FIG. 7 is an explanatory view of the stability of the teardrop-shaped hollow glass sphere of the present invention on water, wherein (a) the center of gravity of the comparative spherical glass, (b) the center of gravity of the teardrop-shaped hollow glass sphere, and (c) the teardrop Unstable position of hollow glass sphere, (d) Unstable position of hollow glass sphere, (e)
It is a figure which shows the stable position of a teardrop type hollow glass sphere.

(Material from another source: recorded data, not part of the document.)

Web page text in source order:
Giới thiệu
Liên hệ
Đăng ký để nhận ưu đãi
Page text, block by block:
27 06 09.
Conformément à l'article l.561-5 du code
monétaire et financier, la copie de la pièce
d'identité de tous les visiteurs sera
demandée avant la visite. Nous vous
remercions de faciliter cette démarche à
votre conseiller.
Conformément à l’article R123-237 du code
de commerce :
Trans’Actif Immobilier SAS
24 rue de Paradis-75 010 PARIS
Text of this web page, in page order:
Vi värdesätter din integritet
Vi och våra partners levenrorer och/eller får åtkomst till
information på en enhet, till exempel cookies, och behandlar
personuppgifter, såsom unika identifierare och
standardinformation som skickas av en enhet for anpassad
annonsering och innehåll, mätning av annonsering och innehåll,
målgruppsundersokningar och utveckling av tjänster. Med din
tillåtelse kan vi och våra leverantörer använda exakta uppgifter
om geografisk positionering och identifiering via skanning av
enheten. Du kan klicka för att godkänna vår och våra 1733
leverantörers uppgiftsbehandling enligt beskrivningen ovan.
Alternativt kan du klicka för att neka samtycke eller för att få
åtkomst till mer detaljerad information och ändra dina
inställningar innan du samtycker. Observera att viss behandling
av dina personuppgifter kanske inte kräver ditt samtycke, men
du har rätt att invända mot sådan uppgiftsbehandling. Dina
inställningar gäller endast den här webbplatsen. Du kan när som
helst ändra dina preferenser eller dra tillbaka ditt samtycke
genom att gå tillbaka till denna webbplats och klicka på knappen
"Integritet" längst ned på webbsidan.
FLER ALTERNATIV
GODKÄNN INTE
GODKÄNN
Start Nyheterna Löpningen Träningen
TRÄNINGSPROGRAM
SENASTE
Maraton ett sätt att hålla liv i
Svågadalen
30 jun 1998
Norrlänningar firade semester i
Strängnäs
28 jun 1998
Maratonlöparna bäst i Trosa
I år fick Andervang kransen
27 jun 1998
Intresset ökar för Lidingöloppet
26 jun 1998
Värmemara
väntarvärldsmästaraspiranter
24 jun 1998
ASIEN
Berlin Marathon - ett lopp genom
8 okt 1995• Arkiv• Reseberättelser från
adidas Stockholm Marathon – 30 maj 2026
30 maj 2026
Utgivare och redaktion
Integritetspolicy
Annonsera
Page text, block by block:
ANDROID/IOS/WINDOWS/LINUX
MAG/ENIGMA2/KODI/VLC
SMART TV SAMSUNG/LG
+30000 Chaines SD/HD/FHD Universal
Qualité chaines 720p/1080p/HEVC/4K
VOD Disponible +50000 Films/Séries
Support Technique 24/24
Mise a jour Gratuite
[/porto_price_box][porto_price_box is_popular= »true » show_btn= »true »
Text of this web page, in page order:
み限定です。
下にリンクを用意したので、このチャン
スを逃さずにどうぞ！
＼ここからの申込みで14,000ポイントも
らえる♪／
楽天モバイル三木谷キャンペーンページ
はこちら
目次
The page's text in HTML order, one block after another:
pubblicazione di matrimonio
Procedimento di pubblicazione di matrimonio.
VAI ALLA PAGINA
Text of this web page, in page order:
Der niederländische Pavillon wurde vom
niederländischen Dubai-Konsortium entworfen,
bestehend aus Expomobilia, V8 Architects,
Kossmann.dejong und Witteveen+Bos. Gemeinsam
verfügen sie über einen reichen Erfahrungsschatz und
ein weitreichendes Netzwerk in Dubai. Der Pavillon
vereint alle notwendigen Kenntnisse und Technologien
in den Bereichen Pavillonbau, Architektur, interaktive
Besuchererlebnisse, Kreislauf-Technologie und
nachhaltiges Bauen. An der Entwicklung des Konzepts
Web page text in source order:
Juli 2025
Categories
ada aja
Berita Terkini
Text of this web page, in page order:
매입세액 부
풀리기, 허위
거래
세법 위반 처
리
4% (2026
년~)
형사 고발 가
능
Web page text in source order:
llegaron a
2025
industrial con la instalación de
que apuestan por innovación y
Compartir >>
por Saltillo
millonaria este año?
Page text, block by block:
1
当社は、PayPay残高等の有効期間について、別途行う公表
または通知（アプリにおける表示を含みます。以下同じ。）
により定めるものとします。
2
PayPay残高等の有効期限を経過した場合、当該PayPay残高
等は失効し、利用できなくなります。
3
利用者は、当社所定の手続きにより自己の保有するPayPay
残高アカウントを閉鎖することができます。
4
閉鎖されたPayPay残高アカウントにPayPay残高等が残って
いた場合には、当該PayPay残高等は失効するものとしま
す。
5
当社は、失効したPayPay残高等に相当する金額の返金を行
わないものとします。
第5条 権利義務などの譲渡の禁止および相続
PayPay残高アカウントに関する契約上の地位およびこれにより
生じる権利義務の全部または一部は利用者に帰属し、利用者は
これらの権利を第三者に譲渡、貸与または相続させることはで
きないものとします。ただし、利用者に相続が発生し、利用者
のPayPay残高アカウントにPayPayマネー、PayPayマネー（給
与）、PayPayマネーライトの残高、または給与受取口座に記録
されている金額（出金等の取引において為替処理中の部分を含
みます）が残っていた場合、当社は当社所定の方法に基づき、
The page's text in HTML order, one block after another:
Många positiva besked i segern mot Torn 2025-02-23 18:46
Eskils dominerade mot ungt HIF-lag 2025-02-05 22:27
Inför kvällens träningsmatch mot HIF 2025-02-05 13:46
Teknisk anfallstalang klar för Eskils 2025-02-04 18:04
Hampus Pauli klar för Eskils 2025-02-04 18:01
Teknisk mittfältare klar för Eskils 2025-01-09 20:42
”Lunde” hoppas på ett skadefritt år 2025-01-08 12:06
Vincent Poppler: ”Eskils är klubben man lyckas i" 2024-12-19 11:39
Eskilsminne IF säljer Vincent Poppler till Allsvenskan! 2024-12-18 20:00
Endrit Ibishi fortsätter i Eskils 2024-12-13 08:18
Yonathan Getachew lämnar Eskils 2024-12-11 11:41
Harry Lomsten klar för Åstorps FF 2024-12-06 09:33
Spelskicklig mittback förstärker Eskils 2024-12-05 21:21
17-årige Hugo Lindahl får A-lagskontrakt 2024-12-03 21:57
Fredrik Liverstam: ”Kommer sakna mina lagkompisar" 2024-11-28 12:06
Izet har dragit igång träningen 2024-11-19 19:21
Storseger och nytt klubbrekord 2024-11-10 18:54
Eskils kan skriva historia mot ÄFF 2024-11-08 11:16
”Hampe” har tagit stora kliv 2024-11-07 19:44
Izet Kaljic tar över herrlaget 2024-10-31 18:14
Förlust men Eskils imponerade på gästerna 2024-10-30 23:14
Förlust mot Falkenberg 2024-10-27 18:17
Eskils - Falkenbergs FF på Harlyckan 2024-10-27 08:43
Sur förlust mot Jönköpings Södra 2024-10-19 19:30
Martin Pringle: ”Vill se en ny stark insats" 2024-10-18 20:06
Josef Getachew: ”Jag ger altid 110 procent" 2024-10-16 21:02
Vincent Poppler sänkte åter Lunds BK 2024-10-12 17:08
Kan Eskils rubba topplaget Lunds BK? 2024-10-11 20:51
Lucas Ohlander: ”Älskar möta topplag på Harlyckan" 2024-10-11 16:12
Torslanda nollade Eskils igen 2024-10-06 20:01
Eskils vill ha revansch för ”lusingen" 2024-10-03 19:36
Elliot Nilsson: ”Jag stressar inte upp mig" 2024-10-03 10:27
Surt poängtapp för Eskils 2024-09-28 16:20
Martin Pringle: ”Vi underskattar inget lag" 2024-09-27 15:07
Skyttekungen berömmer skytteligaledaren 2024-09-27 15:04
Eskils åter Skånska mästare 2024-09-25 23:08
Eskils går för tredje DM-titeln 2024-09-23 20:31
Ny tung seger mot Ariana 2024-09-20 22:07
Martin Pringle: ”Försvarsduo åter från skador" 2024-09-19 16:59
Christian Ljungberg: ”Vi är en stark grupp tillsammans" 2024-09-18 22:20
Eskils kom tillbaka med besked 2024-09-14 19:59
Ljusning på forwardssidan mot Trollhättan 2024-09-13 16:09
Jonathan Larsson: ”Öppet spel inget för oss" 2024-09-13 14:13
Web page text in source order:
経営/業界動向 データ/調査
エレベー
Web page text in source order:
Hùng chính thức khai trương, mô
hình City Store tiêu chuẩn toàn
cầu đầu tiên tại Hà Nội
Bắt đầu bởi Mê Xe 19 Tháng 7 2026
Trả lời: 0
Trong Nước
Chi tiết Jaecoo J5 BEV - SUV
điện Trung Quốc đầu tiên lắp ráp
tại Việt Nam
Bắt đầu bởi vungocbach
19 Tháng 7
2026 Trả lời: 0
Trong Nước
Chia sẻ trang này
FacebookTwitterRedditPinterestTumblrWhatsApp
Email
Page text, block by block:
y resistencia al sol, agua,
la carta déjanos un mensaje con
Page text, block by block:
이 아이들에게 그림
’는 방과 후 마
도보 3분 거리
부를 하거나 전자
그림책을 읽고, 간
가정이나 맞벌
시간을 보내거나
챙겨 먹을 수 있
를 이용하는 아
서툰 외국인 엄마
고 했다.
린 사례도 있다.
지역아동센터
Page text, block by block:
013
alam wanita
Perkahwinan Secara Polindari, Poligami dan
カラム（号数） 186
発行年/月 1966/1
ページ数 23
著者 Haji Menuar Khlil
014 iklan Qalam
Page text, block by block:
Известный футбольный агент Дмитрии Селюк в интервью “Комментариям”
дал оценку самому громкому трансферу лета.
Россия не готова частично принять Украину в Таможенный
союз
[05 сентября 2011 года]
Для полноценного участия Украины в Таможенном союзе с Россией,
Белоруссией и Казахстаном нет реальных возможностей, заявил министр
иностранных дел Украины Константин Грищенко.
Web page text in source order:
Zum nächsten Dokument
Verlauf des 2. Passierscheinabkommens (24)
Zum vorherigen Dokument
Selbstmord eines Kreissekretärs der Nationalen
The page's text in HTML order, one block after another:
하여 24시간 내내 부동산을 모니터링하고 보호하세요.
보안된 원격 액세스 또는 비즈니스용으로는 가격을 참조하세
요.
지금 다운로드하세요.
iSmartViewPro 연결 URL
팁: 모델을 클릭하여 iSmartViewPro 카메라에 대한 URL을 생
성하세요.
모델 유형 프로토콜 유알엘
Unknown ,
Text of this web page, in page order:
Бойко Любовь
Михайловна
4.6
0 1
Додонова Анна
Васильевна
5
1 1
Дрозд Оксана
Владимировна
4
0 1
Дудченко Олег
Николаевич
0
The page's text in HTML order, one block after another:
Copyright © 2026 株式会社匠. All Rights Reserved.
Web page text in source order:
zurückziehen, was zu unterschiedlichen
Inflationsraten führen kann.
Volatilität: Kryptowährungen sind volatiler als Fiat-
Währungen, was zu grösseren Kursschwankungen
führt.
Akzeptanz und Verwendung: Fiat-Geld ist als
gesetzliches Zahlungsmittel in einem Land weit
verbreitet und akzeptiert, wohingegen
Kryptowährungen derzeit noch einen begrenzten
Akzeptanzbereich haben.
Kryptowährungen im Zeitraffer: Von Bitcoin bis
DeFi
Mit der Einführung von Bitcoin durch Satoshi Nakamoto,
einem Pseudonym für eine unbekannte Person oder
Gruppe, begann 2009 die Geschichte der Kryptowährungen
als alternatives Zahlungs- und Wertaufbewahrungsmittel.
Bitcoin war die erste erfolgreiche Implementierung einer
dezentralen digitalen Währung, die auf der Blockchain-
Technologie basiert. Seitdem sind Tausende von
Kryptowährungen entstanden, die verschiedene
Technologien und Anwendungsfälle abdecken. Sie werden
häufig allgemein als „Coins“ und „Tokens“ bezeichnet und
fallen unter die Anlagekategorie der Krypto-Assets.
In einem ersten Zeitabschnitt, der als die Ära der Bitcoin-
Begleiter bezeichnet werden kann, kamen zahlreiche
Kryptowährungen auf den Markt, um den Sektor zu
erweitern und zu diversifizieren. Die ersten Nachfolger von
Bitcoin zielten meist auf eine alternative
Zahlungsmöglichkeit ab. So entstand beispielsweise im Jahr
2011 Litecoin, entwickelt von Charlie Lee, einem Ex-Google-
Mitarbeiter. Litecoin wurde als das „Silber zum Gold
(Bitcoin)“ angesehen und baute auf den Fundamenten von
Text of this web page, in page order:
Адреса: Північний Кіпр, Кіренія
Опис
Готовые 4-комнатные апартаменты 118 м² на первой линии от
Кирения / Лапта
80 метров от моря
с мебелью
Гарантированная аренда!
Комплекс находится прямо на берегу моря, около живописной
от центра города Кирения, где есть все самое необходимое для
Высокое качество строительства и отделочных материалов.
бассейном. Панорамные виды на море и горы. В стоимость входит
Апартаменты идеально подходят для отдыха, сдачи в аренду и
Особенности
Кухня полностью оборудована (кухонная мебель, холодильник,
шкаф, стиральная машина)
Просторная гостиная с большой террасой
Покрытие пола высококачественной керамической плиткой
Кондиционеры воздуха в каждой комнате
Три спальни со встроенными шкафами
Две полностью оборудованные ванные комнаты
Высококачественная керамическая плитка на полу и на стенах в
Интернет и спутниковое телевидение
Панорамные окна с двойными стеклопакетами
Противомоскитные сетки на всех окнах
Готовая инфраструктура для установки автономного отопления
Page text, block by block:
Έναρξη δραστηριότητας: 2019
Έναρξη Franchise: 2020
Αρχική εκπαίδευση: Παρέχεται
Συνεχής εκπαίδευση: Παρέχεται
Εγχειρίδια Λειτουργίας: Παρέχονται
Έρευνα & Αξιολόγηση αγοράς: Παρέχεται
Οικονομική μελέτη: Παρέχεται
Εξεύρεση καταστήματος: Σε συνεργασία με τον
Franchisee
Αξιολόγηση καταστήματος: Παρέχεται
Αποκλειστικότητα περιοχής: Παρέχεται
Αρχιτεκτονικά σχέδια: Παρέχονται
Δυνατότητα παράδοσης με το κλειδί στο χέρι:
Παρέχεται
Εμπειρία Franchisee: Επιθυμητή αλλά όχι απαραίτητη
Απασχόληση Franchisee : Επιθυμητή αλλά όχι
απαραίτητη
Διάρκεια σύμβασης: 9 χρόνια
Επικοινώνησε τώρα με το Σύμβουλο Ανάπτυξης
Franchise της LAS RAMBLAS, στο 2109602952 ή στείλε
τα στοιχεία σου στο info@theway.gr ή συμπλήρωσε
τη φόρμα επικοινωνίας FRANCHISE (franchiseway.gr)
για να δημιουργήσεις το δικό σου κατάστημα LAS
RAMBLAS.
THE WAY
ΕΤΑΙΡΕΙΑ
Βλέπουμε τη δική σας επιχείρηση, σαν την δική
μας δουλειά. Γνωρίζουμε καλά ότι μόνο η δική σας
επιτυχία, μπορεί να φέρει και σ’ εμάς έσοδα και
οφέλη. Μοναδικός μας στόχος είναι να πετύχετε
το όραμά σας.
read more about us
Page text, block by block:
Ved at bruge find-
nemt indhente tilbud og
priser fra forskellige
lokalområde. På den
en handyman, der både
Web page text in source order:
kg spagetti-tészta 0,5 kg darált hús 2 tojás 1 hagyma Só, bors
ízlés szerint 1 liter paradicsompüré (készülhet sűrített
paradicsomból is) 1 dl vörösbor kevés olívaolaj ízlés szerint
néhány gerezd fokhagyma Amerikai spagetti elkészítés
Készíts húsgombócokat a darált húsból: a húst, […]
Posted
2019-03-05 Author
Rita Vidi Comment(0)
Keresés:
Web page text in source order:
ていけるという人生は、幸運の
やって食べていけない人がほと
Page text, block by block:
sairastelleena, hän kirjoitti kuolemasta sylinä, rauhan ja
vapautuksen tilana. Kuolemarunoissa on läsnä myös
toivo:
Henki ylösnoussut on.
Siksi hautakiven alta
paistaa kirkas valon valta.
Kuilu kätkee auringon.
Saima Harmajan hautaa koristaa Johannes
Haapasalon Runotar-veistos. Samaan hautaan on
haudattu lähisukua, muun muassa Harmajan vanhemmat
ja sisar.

FIG. 8 is a diagram showing an example in which a photocatalytic film is arranged on the entire surface of a conventional spherical hollow glass.

[Explanation of symbols]

 DESCRIPTION OF SYMBOLS 1 ... Teardrop type hollow glass sphere 2 ... Titanium oxide film 3 ... Floating substance such as oil 4 ... Sunlight 5 ... Teardrop type hollow glass sphere (solid) 6 ... Ultraviolet ray 7 ... Teardrop type glass carrier 8 ... Sewage 9 ... hollow glass sphere 10 ... solid glass sphere 11 ... permeable titanium oxide film

Claims (3)

[Claims] 1. A device for decomposing and purifying floating substances on water by light, wherein a floating body made of a transparent member is arranged on an upper part,
At least a photocatalyst layer disposed on the surface of the vertical lower portion is irradiated with light from the vertical upper portion of the transparent member to activate the photocatalyst while arranging a weight below the vertical portion to stabilize and float the direction above water. A photocatalyst purification apparatus characterized in that it is decomposed to decompose and purify suspended matters on water. 2. A device for decomposing and purifying suspended matter on water by light, comprising: a hollow glass body of a transparent member at an upper part; and a solid glass body at a vertically lower part thereof, wherein at least the solid glass body is disposed. The photocatalyst layer disposed on the surface of the glass body and / or the vertically lower surface of the hollow glass body is irradiated with light from the vertically upper part of the hollow glass body to activate the photocatalyst, thereby decomposing and purifying suspended matters on water. A photocatalyst purification device characterized by the above-mentioned. 3. The transparent member according to claim 1 or 2,
An apparatus for purifying a photocatalyst, wherein a photocatalyst layer is disposed on a tapered portion having a teardrop shape and at least a gradually decreasing cross-sectional diameter.